Downtown Greenwood

KOOTENAY DAY TRIPS: Historic Greenwood

Most of us zip through Greenwood bound for elsewhere, but it is well worth spending a day in this Boundary mining centre.



Another in a series of local day trips

Greenwood might be the most underrated town in our region.

Most of us zip through it en route to Kelowna or Vancouver, perhaps stopping only for coffee, but it is well worth spending a day or more in this historic Boundary mining centre. Among its many charms:

• Downtown boasts a fine collection of commercial heritage buildings, including a beautiful brick post office that marks its centennial this year, making it one of the oldest in BC. It still has its original wicket and brass mailboxes.

City hall, built in 1902-03 as the courthouse, has a restored courtroom on the upper floor and jail cells in the basement. Tours are available through the museum.

Other outstanding edifices include the brick West Kootenay Power substation (which is actually in the adjacent townsite of Anaconda) and Sacred Heart Catholic church, built in 1899. Self-guided walking tours are available.

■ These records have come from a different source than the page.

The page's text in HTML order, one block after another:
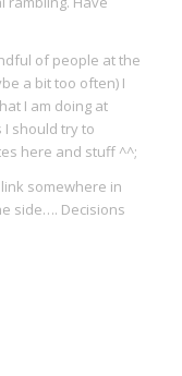
of people at the
a bit too often) I
I am doing at
I should try to
here and stuff ^^;
somewhere in
side…. Decisions
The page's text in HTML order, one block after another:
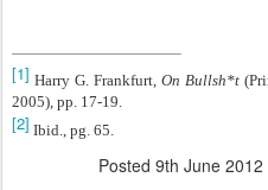
[1] Harry G. Frankfurt, On Bullsh*t
2005), pp. 17-19.
[2] Ibid., pg. 65.
Posted 9th June 2012
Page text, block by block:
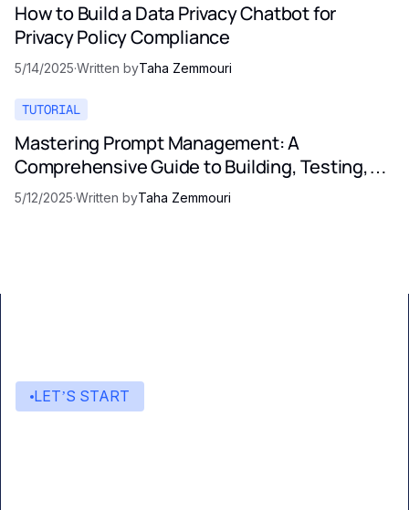
How to Build a Data Privacy Chatbot for
Privacy Policy Compliance
5/14/2025·Written byTaha Zemmouri
TUTORIAL
Mastering Prompt Management: A
Comprehensive Guide to Building, Testing,
and Optimizing LLM Prompts
5/12/2025·Written byTaha Zemmouri
LET’S START
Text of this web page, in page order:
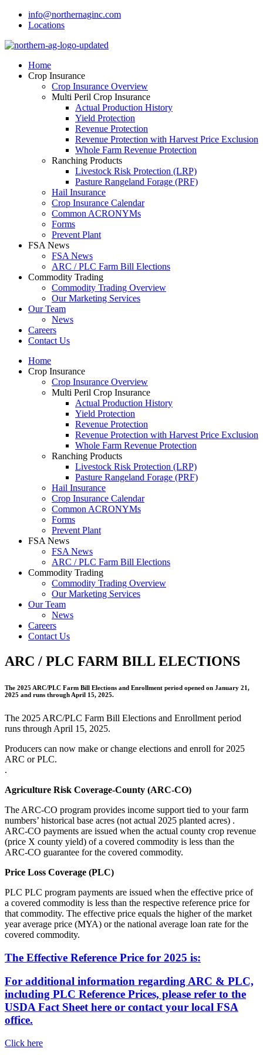
info@northernaginc.com
Locations
Home
Crop Insurance
Crop Insurance Overview
Multi Peril Crop Insurance
Actual Production History
Yield Protection
Revenue Protection
Revenue Protection with Harvest Price Exclusion
Whole Farm Revenue Protection
Ranching Products
Livestock Risk Protection (LRP)
Pasture Rangeland Forage (PRF)
Hail Insurance
Crop Insurance Calendar
Common ACRONYMs
Forms
Prevent Plant
FSA News
FSA News
ARC / PLC Farm Bill Elections
Commodity Trading
Commodity Trading Overview
Our Marketing Services
Our Team
News
Careers
Contact Us
Home
Crop Insurance
Crop Insurance Overview
Multi Peril Crop Insurance
Actual Production History
Yield Protection
Revenue Protection
Revenue Protection with Harvest Price Exclusion
Whole Farm Revenue Protection
Ranching Products
Livestock Risk Protection (LRP)
Pasture Rangeland Forage (PRF)
Hail Insurance
Crop Insurance Calendar
Common ACRONYMs
Forms
Prevent Plant
FSA News
FSA News
ARC / PLC Farm Bill Elections
Commodity Trading
Commodity Trading Overview
Our Marketing Services
Our Team
News
Careers
Contact Us
ARC / PLC FARM BILL ELECTIONS
The 2025 ARC/PLC Farm Bill Elections and Enrollment period opened on January 21,
2025 and runs through April 15, 2025.
The 2025 ARC/PLC Farm Bill Elections and Enrollment period
runs through April 15, 2025.
Producers can now make or change elections and enroll for 2025
ARC or PLC.
.
Agriculture Risk Coverage-County (ARC-CO)
The ARC-CO program provides income support tied to your farm
numbers’ historical base acres (not actual 2025 planted acres) .
ARC-CO payments are issued when the actual county crop revenue
(price X county yield) of a covered commodity is less than the
ARC-CO guarantee for the covered commodity.
Price Loss Coverage (PLC)
PLC PLC program payments are issued when the effective price of
a covered commodity is less than the respective reference price for
that commodity. The effective price equals the higher of the market
year average price (MYA) or the national average loan rate for the
covered commodity.
The Effective Reference Price for 2025 is:
For additional information regarding ARC & PLC,
including PLC Reference Prices, please refer to the
USDA Fact Sheet here or contact your local FSA
office.
Click here
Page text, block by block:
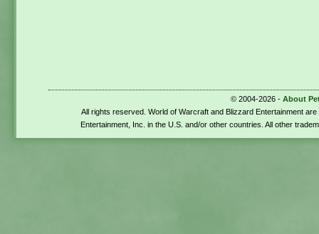
© 2004-2026 - About
All rights reserved. World of Warcraft and Blizzard Entertainment
Entertainment, Inc. in the U.S. and/or other countries. All other
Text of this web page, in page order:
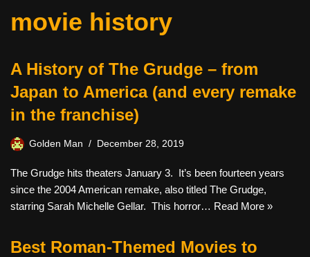
movie history
A History of The Grudge – from
Japan to America (and every remake
in the franchise)
Golden Man December 28, 2019
The Grudge hits theaters January 3. It’s been fourteen years
since the 2004 American remake, also titled The Grudge,
starring Sarah Michelle Gellar. This horror… Read More »
Best Roman-Themed Movies to
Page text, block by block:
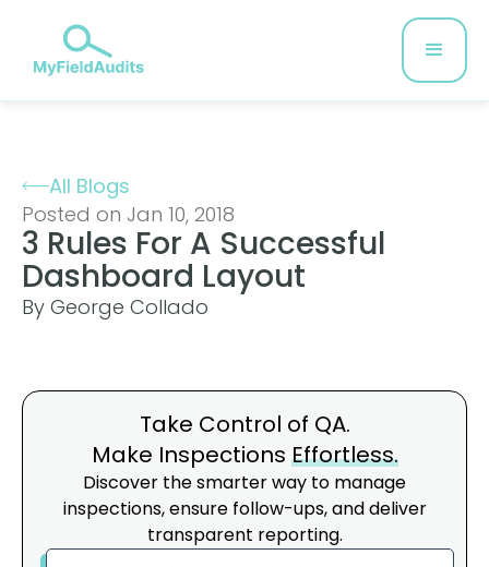
All Blogs
Posted on Jan 10, 2018
3 Rules For A Successful
Dashboard Layout
By George Collado
Take Control of QA.
Make Inspections Effortless.
Discover the smarter way to manage
inspections, ensure follow-ups, and deliver
transparent reporting.

• The remains of the city’s smelter, which closed in 1918 after a plunge in copper prices, are now a unique park. Alas, it’s no longer possible to go inside the 36-meter tall brick smokestack, but you can still poke around the building ruins and slag pile with its black cones known as Hell’s Bells.

• On the outskirts of town, you’ll find the Tunnel of Flags, a century-old highway tunnel since decommissioned and painted with over 200 of the world’s flags by former mayor Arno Hennig.

• There are still many signs, literally, of Snow Falling on Cedars, which in 1998 transformed Greenwood into the fictional fishing town of Amity Harbor, Wash. It was an appropriate shooting location, for the film dealt with the interment of Japanese Americans and Greenwood was home to 1,200 Japanese Canadians during World War II, some of whom were extras in the movie.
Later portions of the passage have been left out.